▸ **Task prompt**
The lines to reproduce from the material below are those from the one containing "The goal of" through the one containing "openEHR, and the", both included; write them out exactly and add nothing.

▸ **Provided entries**

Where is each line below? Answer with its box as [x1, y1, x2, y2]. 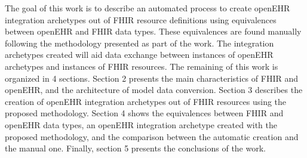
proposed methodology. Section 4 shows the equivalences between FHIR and [5, 107, 284, 119]
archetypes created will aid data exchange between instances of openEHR [5, 48, 274, 61]
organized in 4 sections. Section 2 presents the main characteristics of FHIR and [5, 72, 298, 84]
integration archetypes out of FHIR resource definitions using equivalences [5, 13, 277, 26]
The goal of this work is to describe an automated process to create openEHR [5, 2, 290, 14]
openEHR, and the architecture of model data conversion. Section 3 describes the [5, 83, 303, 96]
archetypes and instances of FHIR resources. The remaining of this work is [5, 60, 278, 72]
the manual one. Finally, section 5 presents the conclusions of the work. [5, 142, 266, 154]
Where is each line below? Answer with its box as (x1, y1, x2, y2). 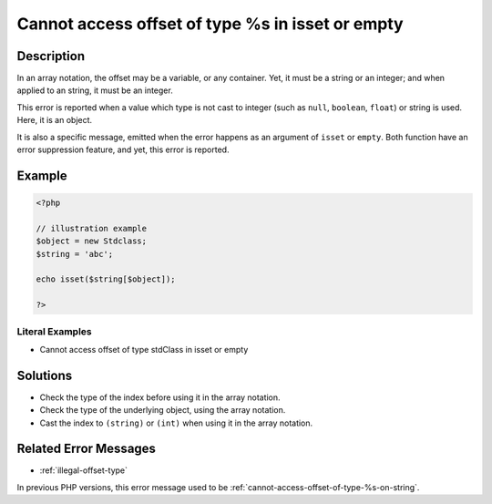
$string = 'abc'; (36, 249, 114, 259)
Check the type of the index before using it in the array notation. (39, 392, 282, 403)
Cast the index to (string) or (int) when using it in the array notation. (39, 417, 313, 428)
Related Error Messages (16, 441, 157, 457)
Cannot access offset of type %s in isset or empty (16, 14, 405, 34)
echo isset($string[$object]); (36, 274, 177, 284)
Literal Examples (16, 324, 92, 337)
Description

▸ **Task result**
The goal of this work is to describe an automated process to create openEHR [5, 2, 290, 14]
openEHR, and the architecture of model data conversion. Section 3 describes the [5, 83, 303, 96]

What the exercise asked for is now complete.